Calculate the Variance of \( \hat{\mu} \)

The variance of \( \hat{\mu} \) is \( V(\hat{\mu}) = V(\delta \bar{X} + (1-\delta) \bar{Y}) = \delta^2 V(\bar{X}) + (1-\delta)^2 V(\bar{Y}) \). We use \( V(\bar{X}) = \frac{\sigma^2}{m} \) and \( V(\bar{Y}) = \frac{4\sigma^2}{n} \). Substitute these into the variance formula: \( V(\hat{\mu}) = \delta^2 \frac{\sigma^2}{m} + (1-\delta)^2 \frac{4\sigma^2}{n} \).

04

Differentiate \( V(\hat{\mu}) \) with respect to \( \delta \)
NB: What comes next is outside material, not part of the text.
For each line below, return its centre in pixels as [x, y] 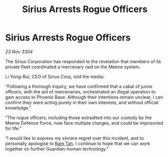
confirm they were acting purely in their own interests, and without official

To minimize \( V(\hat{\mu}) = \delta^2 \frac{\sigma^2}{m} + (1-\delta)^2 \frac{4\sigma^2}{n} \), differentiate with respect to \( \delta \). We have \( \frac{d}{d\delta} V(\hat{\mu}) = 2\delta \frac{\sigma^2}{m} - 2(1-\delta) \frac{4\sigma^2}{n} \). Set this derivative to zero: \( 2\delta \frac{\sigma^2}{m} = 2(1-\delta) \frac{4\sigma^2}{n} \).

05

Solve for \( \delta \)

Simplify \( \frac{\delta}{m} = \frac{4(1-\delta)}{n} \). Clear fractions: \( n\delta = 4m - 4m\delta \). Rearrange to \( (n + 4m)\delta = 4m \). Thus, \( \delta = \frac{4m}{n + 4m} \).

06

Conclusion

The minimum variance of \( \hat{\mu} \) is obtained when \( \delta = \frac{4m}{n + 4m} \). Therefore, \( V(\hat{\mu}) \) is minimized for this \( \delta \).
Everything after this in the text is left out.